Bayramın Şükrü, Tevbesi ve Cihadı
Post-modern bakış açısına göre “herkesin tercihi kutsaldır ve tartışma dışıdır”. Dolayısıyla kimse kimseye akıl vermesin, hiçbir aile ve toplum bir hayat modelini üyelerine telkin etmesin modu pek bi revaçta.
Kenan Alpay’ın Yazısı:
Bayramımız mübarek olsun. Gözümüz, gönlümüz sevinçle dolsun. Eşimiz ve dostumuz, akraba ve komşularımız; elimizin erişebildiği erişemediği yetimler, öksüzler, mazlumlar, muhacirler en güzel nimetlere gark olsun. Mü’minler zulmü giderecek kuvvet ve kudretle, adalet ve merhametle kuşansınlar ki karanlık bir bataklığa dönüşen yeis kurusun, ümit iklimi yeşersin.

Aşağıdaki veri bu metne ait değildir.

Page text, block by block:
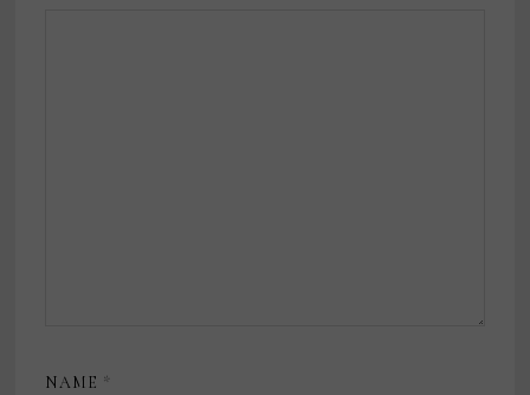
NAME *
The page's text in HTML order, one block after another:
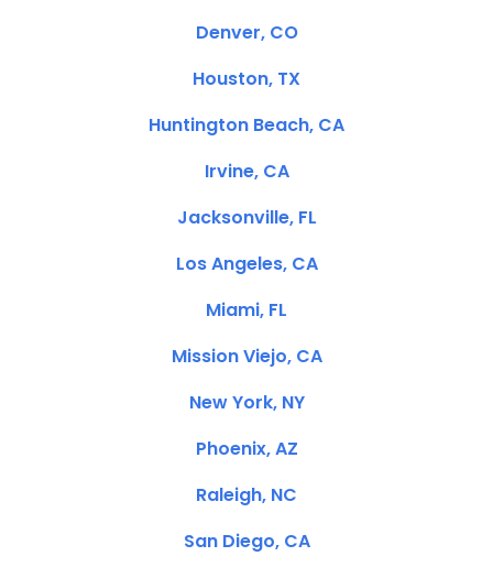
Denver, CO
Houston, TX
Huntington Beach, CA
Irvine, CA
Jacksonville, FL
Los Angeles, CA
Miami, FL
Mission Viejo, CA
New York, NY
Phoenix, AZ
Raleigh, NC
San Diego, CA

Peki, bayramımızın mübarek olması için imkânlarımız nispetinde gayret edip salih ameller işlemeye azmettik mi? Bayramın mübarek olması ağızdan çıkan basit bir temenniye bağlı değil elbette. Salih amellerden bağımsız, hayatın sıkıntılarını sabredip direnmeyen, tevhid ve adaleti hâkim kılmak için mücadeleye girişmeden kendi başına verili bir durum olarak ‘mübarek bayram’ durumu hiç yok. Çünkü bayramı mübarek kılma, hayatın her anını ve şubesini bayram gibi güzelleştirme sorumluluğu her birimizin omuzlarında.